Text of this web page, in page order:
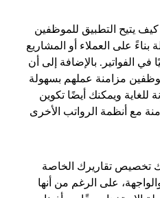
كيف يتيح التطبيق للموظفين
على العملاء أو المشاريع
في الفواتير. بالإضافة إلى أن
مزامنة عملهم بسهولة
للغاية ويمكنك أيضًا تكوين
مع أنظمة الرواتب الأخرى
تخصيص تقاريرك الخاصة
على الرغم من أنها
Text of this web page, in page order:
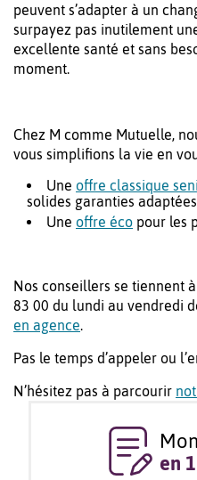
peuvent s’adapter à un
surpayez pas inutilement
excellente santé et sans
moment.
Chez M comme Mutuelle,
vous simplifions la vie en
Une offre classique
solides garanties
Une offre éco pour les
Nos conseillers se tiennent
83 00 du lundi au vendredi
en agence.
Pas le temps d’appeler ou
N’hésitez pas à parcourir
en

Directions for this task
Where a line in the records above contains the string "offre", return that line.

Written solution
Une offre classique
Une offre éco pour les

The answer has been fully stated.